Introduction:

Standing waves are formed when a wave reflects back and forth between two points with a fixed boundary condition. In the context of electrical engineering, standing waves occur when an incident wave encounters an impedance mismatch, resulting in partial reflection and transmission. Standing wave analysis is a commonly used technique to characterize transmission lines and waveguides.

Parameter Calculation:

Several parameters can be calculated from the standing waves, but in this question, we need to identify the parameter that cannot be calculated. Let's analyze each option:

a) Peak voltage and peak current:

Peak voltage and peak current can be easily calculated from the standing wave patterns. By measuring the maximum and minimum values of voltage and current at any point in the standing wave pattern, we can determine their peak values.

b) SWR (Standing Wave Ratio):

SWR is a measure of the mismatch between the characteristic impedance of a transmission line and the load impedance. It is calculated by dividing the maximum amplitude of the standing wave by the minimum amplitude. SWR can be determined by measuring the voltage or current at multiple points along the transmission line.

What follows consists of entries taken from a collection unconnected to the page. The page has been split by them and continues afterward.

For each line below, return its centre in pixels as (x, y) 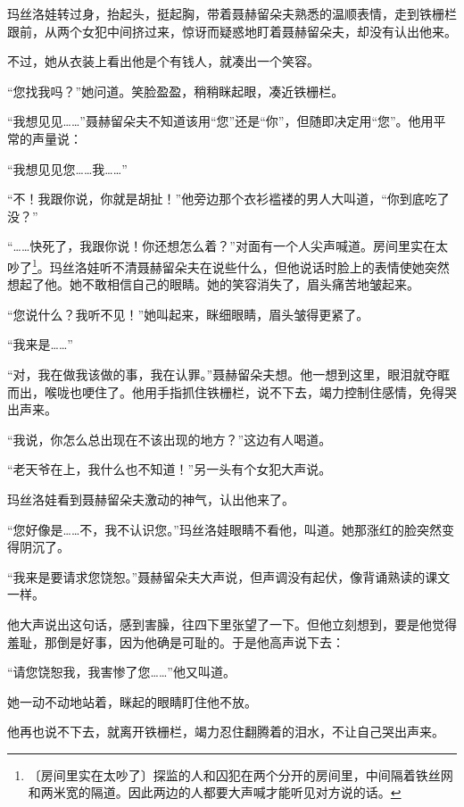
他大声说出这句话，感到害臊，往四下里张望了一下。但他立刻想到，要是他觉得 (232, 624)
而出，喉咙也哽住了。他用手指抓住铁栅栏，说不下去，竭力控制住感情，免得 (226, 391)
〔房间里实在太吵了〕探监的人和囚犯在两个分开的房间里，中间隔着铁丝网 (240, 774)
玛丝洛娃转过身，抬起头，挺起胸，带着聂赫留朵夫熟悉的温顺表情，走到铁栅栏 (232, 13)
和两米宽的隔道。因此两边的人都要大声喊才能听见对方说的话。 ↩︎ (215, 792)
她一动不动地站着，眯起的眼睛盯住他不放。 (132, 701)
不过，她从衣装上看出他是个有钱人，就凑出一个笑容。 (163, 61)
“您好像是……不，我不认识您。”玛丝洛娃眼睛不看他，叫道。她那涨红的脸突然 (224, 529)
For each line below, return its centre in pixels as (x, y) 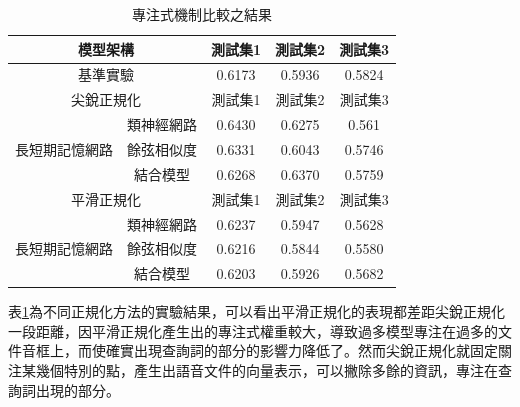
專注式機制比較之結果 (202, 14)
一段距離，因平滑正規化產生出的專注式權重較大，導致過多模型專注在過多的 (253, 330)
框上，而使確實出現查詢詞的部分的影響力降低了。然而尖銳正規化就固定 (266, 350)
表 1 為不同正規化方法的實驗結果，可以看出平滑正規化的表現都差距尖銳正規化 (256, 311)
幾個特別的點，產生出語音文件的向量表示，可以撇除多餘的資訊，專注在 (266, 370)
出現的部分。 (77, 389)
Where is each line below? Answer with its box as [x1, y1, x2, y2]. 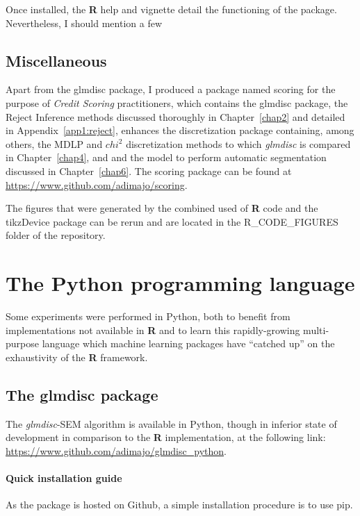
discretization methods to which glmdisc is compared [126, 136, 351, 151]
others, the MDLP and [6, 136, 103, 151]
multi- [303, 322, 329, 337]
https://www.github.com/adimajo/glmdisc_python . [6, 443, 227, 458]
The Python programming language [6, 269, 355, 297]
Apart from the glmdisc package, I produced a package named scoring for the [6, 82, 336, 97]
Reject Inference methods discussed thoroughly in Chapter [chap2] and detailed [6, 109, 345, 124]
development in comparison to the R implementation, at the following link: [6, 430, 326, 444]
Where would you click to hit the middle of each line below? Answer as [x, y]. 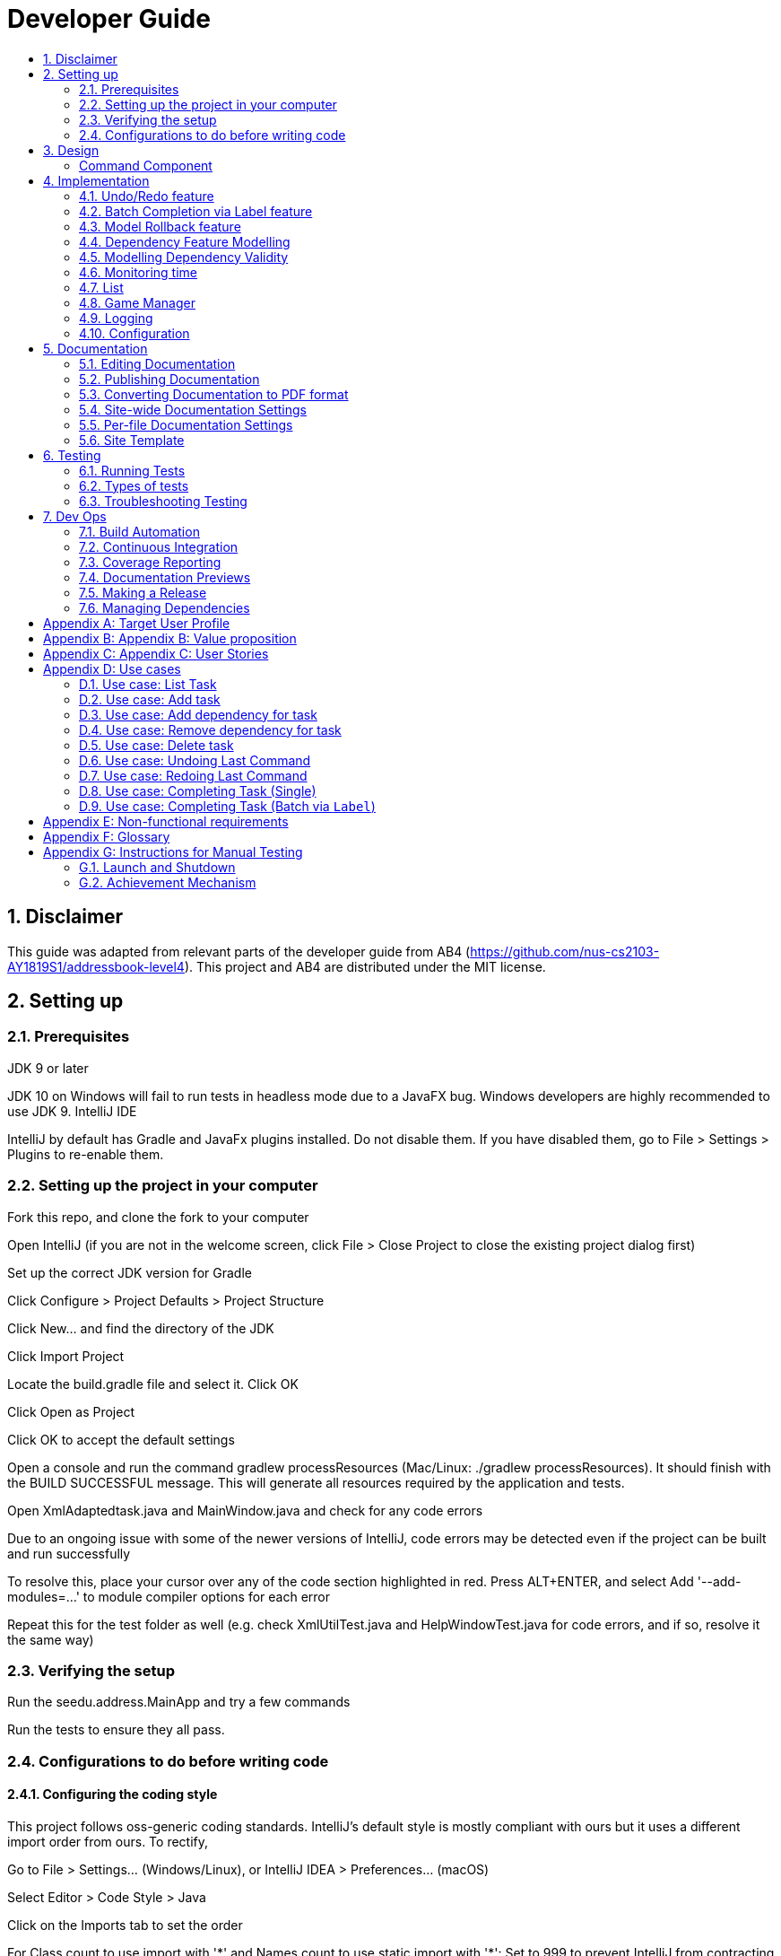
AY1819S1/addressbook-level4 [96, 966]
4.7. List [101, 287]
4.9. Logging [116, 318]
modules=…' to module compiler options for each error [169, 1596]
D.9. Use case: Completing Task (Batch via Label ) [227, 806]
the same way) [51, 1639]
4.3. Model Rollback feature [160, 226]
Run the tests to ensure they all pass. [116, 1730]
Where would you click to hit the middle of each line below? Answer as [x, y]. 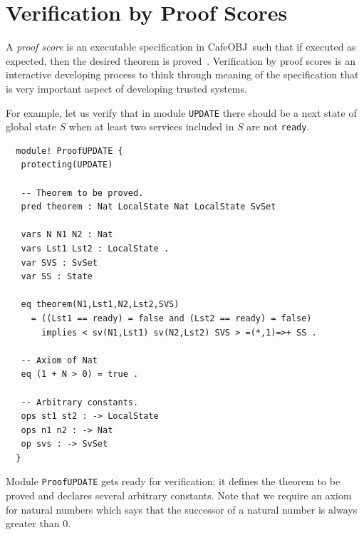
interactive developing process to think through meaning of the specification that [182, 74]
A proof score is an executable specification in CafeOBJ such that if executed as [181, 47]
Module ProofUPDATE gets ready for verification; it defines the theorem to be [173, 481]
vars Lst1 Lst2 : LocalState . [95, 248]
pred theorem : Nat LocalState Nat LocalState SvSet [149, 207]
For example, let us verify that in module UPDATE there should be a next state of [181, 112]
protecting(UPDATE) [67, 165]
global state [31, 126]
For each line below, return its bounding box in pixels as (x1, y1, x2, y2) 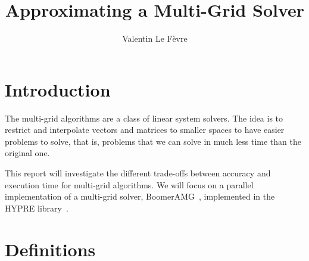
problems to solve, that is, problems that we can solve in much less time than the (5, 135, 301, 147)
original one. (5, 147, 50, 159)
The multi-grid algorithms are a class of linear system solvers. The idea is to (5, 111, 283, 124)
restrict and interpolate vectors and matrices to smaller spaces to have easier (5, 123, 285, 136)
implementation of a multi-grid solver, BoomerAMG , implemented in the (5, 190, 275, 203)
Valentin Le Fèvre (122, 32, 188, 45)
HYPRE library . (5, 201, 68, 214)
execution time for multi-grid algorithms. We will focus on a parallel (5, 178, 254, 191)
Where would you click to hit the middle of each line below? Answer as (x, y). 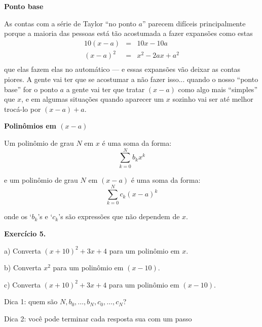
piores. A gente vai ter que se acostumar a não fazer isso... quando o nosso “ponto (131, 79)
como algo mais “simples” (218, 89)
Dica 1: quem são (31, 301)
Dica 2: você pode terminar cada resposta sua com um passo (98, 318)
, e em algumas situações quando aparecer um (93, 99)
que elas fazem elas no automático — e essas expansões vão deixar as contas (122, 69)
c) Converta (22, 284)
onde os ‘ (18, 216)
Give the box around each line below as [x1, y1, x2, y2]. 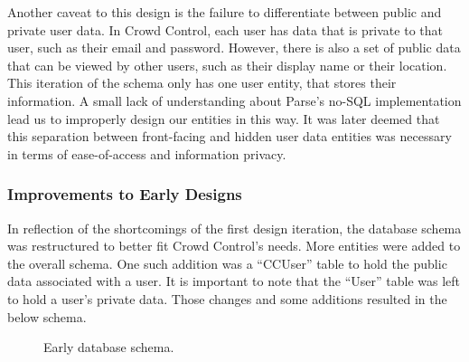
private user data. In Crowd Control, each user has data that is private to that [7, 20, 443, 39]
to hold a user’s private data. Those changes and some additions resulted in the [7, 289, 447, 308]
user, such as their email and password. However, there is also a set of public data [7, 38, 461, 57]
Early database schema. [43, 338, 174, 357]
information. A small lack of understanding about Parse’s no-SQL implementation [7, 90, 462, 110]
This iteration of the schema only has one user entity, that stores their [7, 73, 397, 92]
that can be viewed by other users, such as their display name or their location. [7, 55, 447, 74]
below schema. [7, 307, 87, 326]
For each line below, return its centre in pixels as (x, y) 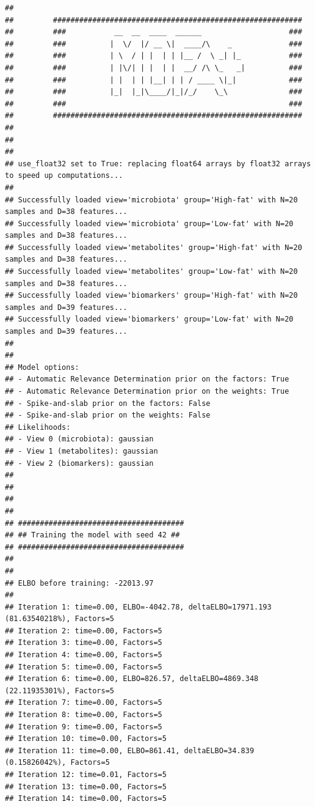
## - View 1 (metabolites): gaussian (81, 451)
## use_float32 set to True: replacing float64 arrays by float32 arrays (158, 164)
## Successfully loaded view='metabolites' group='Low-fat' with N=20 (151, 272)
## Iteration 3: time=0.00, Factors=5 (84, 643)
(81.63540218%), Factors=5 (60, 619)
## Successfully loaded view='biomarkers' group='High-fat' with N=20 (151, 296)
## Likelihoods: (38, 427)
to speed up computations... (64, 176)
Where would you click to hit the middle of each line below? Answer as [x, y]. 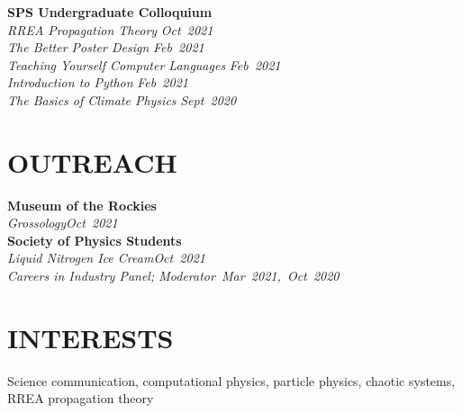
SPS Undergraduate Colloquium [110, 12]
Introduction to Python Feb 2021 [98, 82]
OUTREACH [92, 162]
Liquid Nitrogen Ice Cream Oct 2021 [106, 258]
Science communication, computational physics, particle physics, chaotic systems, [231, 380]
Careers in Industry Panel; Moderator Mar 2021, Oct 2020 [173, 276]
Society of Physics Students [95, 240]
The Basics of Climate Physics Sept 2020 [122, 99]
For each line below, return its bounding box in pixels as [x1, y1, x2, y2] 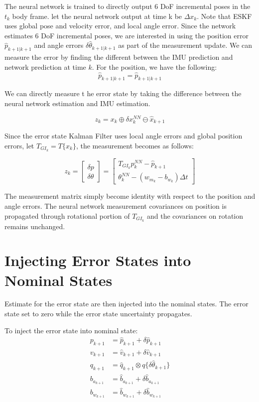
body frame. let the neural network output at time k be [12, 10, 182, 21]
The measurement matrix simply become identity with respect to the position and [4, 191, 256, 201]
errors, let [4, 140, 34, 150]
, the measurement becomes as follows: [76, 140, 194, 150]
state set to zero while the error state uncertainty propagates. [4, 308, 192, 319]
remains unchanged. [4, 221, 65, 231]
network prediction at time [4, 61, 86, 72]
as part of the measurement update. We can [118, 40, 253, 50]
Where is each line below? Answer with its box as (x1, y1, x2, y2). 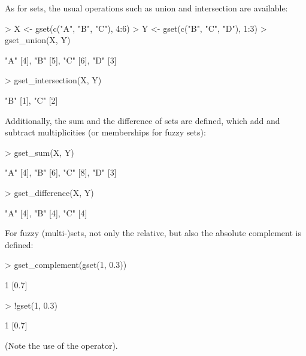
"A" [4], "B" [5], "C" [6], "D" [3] (5, 53, 117, 66)
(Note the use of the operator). (5, 339, 118, 351)
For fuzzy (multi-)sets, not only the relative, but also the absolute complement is (5, 227, 301, 239)
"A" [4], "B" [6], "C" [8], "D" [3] (5, 166, 117, 179)
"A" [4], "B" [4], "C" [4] (5, 206, 87, 219)
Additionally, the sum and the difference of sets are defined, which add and (5, 114, 280, 126)
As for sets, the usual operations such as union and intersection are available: (5, 2, 288, 14)
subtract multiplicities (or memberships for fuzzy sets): (5, 126, 206, 138)

c) Reflection and transmission coefficients:

Reflection coefficient (Γ) and transmission coefficient (T) are important parameters that characterize the behavior of standing waves. Reflection coefficient represents the ratio of the amplitude of the reflected wave to the incident wave, while transmission coefficient represents the ratio of the amplitude of the transmitted wave to the incident wave. Both coefficients can be calculated from the standing wave pattern by measuring the voltage or current at different points.

d) Attenuation constant:

Attenuation constant (α) is a parameter that quantifies the rate at which the power of a wave decreases as it propagates through a medium. It is typically measured in decibels per unit length. However, the attenuation constant cannot be directly calculated from the standing wave patterns. It requires additional information about the medium and its properties, such as the material's conductivity and dielectric constant.

Conclusion:

Based on the analysis above, the correct answer is option 'D' - Attenuation constant. While peak voltage, peak current, SWR, and reflection/transmission coefficients can be determined from the standing wave patterns, the attenuation constant requires additional information about the medium and its properties.